# BRIEF
An exact transcription of all the data is required; the pictures are to be left out.

[Data entries]
◆ ◆ ◆ ◆ ◆ ◆ ◆

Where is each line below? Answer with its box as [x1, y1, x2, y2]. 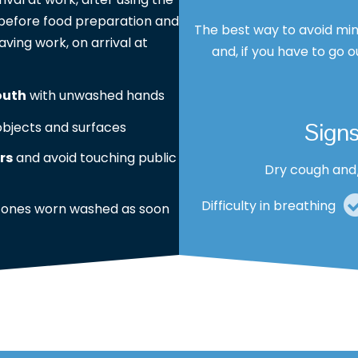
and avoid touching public [13, 149, 177, 168]
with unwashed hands [26, 86, 165, 105]
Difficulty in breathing [201, 196, 336, 215]
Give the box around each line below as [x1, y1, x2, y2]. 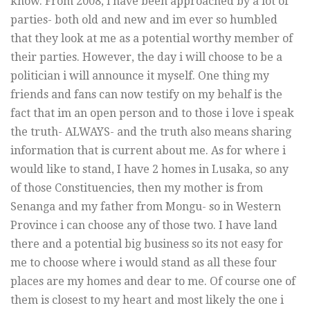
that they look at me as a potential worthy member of [10, 31, 293, 45]
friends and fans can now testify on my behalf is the [10, 87, 282, 101]
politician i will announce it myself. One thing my [10, 69, 269, 82]
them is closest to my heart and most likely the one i [10, 293, 284, 307]
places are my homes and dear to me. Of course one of [10, 274, 295, 288]
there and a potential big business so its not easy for [10, 237, 283, 250]
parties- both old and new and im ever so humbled [10, 12, 277, 26]
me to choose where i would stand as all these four [10, 255, 277, 269]
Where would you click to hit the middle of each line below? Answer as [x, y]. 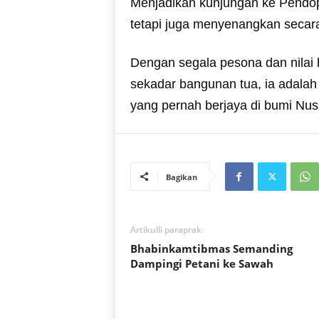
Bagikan [181, 177]
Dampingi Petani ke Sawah [202, 263]
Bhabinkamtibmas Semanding [211, 248]
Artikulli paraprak [166, 229]
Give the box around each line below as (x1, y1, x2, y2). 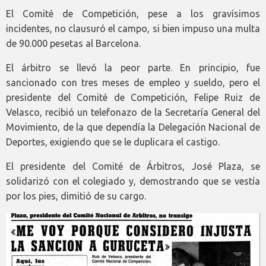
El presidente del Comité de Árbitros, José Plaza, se (6, 161, 260, 172)
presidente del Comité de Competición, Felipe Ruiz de (6, 92, 260, 103)
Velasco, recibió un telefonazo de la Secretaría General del (6, 107, 260, 118)
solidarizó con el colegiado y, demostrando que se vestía (6, 176, 260, 187)
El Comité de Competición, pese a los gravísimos (6, 8, 260, 20)
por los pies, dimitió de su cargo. (6, 191, 146, 202)
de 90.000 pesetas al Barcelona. (6, 38, 141, 49)
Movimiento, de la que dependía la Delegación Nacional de (6, 122, 260, 133)
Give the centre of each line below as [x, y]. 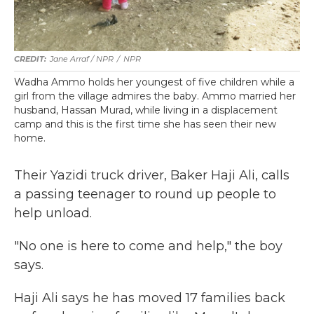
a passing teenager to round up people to [145, 194]
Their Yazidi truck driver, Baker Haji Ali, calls [152, 175]
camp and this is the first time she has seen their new [145, 124]
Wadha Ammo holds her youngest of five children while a [154, 82]
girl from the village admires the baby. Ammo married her [155, 96]
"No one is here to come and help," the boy [148, 246]
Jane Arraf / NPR [82, 59]
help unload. [53, 213]
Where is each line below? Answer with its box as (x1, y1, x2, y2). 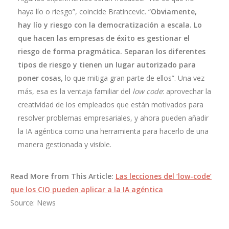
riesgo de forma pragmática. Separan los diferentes (18, 47, 205, 56)
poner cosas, (18, 73, 63, 83)
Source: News (10, 198, 56, 208)
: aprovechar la (163, 86, 211, 96)
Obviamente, (151, 7, 197, 16)
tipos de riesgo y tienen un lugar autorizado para (18, 60, 196, 70)
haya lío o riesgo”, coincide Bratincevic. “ (18, 7, 151, 16)
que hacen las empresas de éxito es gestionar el (18, 33, 190, 43)
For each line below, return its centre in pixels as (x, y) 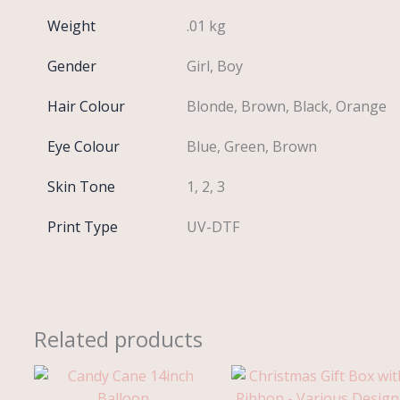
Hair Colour (86, 107)
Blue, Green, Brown (252, 147)
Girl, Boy (215, 67)
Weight (71, 26)
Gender (71, 67)
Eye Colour (83, 147)
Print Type (82, 227)
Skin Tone (81, 187)
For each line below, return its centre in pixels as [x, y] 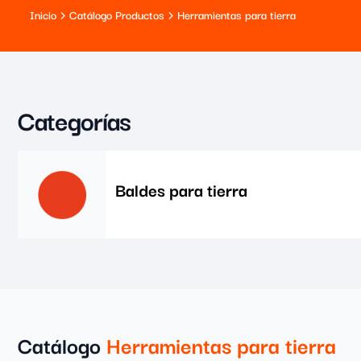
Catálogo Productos [117, 15]
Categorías [75, 120]
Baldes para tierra [181, 189]
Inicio [43, 15]
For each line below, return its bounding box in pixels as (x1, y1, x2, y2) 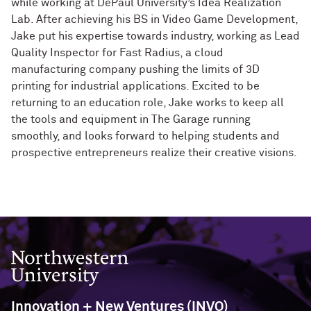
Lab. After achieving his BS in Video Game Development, (11, 14, 298, 25)
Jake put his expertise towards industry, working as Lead (11, 31, 300, 42)
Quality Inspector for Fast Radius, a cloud (11, 47, 224, 58)
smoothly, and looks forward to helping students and (11, 131, 280, 142)
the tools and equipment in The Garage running (11, 114, 251, 125)
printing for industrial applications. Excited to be (11, 81, 260, 92)
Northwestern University (10, 251, 123, 260)
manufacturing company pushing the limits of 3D (11, 64, 260, 75)
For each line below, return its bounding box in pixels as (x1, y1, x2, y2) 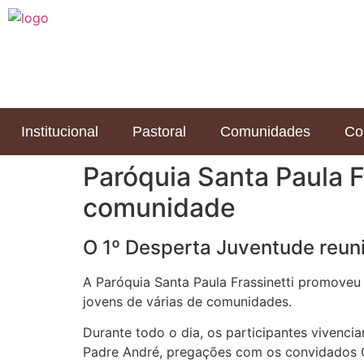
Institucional (21, 123, 98, 140)
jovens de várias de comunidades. (83, 292, 292, 310)
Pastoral (132, 123, 186, 140)
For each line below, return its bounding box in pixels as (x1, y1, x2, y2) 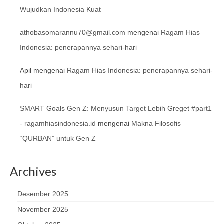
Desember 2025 (17, 189, 68, 198)
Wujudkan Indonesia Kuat (20, 5, 101, 13)
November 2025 (17, 205, 68, 213)
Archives (10, 163, 56, 178)
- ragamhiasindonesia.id (20, 119, 96, 127)
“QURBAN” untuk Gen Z (20, 134, 96, 142)
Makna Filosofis (131, 119, 181, 127)
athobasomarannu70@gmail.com (20, 28, 125, 36)
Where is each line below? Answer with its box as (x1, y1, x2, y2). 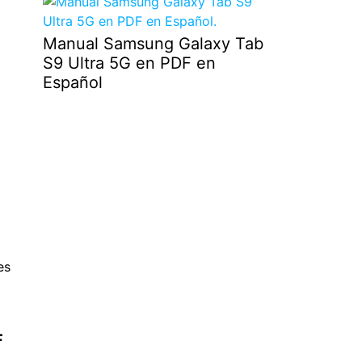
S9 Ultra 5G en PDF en (42, 53, 216, 74)
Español (42, 73, 103, 93)
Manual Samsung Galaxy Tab (42, 34, 263, 54)

◆ ◆ ◆ ◆ ◆ ◆ ◆

# RESPONSE TO THIS EXERCISE
Where is each line below? Answer with its box as [x1, y1, x2, y2]. 
and avoid touching public [13, 149, 177, 168]
with unwashed hands [26, 86, 165, 105]
Difficulty in breathing [201, 196, 336, 215]
Give the box around each line below as [x1, y1, x2, y2]. 
that they look at me as a potential worthy member of [10, 31, 293, 45]
friends and fans can now testify on my behalf is the [10, 87, 282, 101]
politician i will announce it myself. One thing my [10, 69, 269, 82]
them is closest to my heart and most likely the one i [10, 293, 284, 307]
places are my homes and dear to me. Of course one of [10, 274, 295, 288]
there and a potential big business so its not easy for [10, 237, 283, 250]
parties- both old and new and im ever so humbled [10, 12, 277, 26]
me to choose where i would stand as all these four [10, 255, 277, 269]
Where would you click to hit the middle of each line below? Answer as [x, y]. 
Bagikan [181, 177]
Dampingi Petani ke Sawah [202, 263]
Bhabinkamtibmas Semanding [211, 248]
Artikulli paraprak [166, 229]
Give the box around each line below as (x1, y1, x2, y2). 
El presidente del Comité de Árbitros, José Plaza, se (6, 161, 260, 172)
presidente del Comité de Competición, Felipe Ruiz de (6, 92, 260, 103)
Velasco, recibió un telefonazo de la Secretaría General del (6, 107, 260, 118)
solidarizó con el colegiado y, demostrando que se vestía (6, 176, 260, 187)
El Comité de Competición, pese a los gravísimos (6, 8, 260, 20)
por los pies, dimitió de su cargo. (6, 191, 146, 202)
de 90.000 pesetas al Barcelona. (6, 38, 141, 49)
Movimiento, de la que dependía la Delegación Nacional de (6, 122, 260, 133)
Give the centre of each line below as [x, y]. 
a passing teenager to round up people to [145, 194]
Their Yazidi truck driver, Baker Haji Ali, calls [152, 175]
camp and this is the first time she has seen their new [145, 124]
Wadha Ammo holds her youngest of five children while a [154, 82]
girl from the village admires the baby. Ammo married her [155, 96]
"No one is here to come and help," the boy [148, 246]
Jane Arraf / NPR [82, 59]
help unload. [53, 213]
Where is each line below? Answer with its box as (x1, y1, x2, y2). 
riesgo de forma pragmática. Separan los diferentes (18, 47, 205, 56)
poner cosas, (18, 73, 63, 83)
Source: News (10, 198, 56, 208)
: aprovechar la (163, 86, 211, 96)
Obviamente, (151, 7, 197, 16)
tipos de riesgo y tienen un lugar autorizado para (18, 60, 196, 70)
haya lío o riesgo”, coincide Bratincevic. “ (18, 7, 151, 16)
que hacen las empresas de éxito es gestionar el (18, 33, 190, 43)
For each line below, return its centre in pixels as (x, y) 
Hair Colour (86, 107)
Blue, Green, Brown (252, 147)
Girl, Boy (215, 67)
Weight (71, 26)
Gender (71, 67)
Eye Colour (83, 147)
Print Type (82, 227)
Skin Tone (81, 187)
For each line below, return its centre in pixels as [x, y] 
Catálogo Productos [117, 15]
Categorías [75, 120]
Baldes para tierra [181, 189]
Inicio [43, 15]
For each line below, return its bounding box in pixels as (x1, y1, x2, y2) 
Lab. After achieving his BS in Video Game Development, (11, 14, 298, 25)
Jake put his expertise towards industry, working as Lead (11, 31, 300, 42)
Quality Inspector for Fast Radius, a cloud (11, 47, 224, 58)
smoothly, and looks forward to helping students and (11, 131, 280, 142)
the tools and equipment in The Garage running (11, 114, 251, 125)
printing for industrial applications. Excited to be (11, 81, 260, 92)
Northwestern University (10, 251, 123, 260)
manufacturing company pushing the limits of 3D (11, 64, 260, 75)
For each line below, return its bounding box in pixels as (x1, y1, x2, y2) 
Institucional (21, 123, 98, 140)
jovens de várias de comunidades. (83, 292, 292, 310)
Pastoral (132, 123, 186, 140)
For each line below, return its bounding box in pixels as (x1, y1, x2, y2) 
Desember 2025 (17, 189, 68, 198)
Wujudkan Indonesia Kuat (20, 5, 101, 13)
November 2025 (17, 205, 68, 213)
Archives (10, 163, 56, 178)
- ragamhiasindonesia.id (20, 119, 96, 127)
“QURBAN” untuk Gen Z (20, 134, 96, 142)
Makna Filosofis (131, 119, 181, 127)
athobasomarannu70@gmail.com (20, 28, 125, 36)
Where is each line below? Answer with its box as (x1, y1, x2, y2). 
S9 Ultra 5G en PDF en (42, 53, 216, 74)
Español (42, 73, 103, 93)
Manual Samsung Galaxy Tab (42, 34, 263, 54)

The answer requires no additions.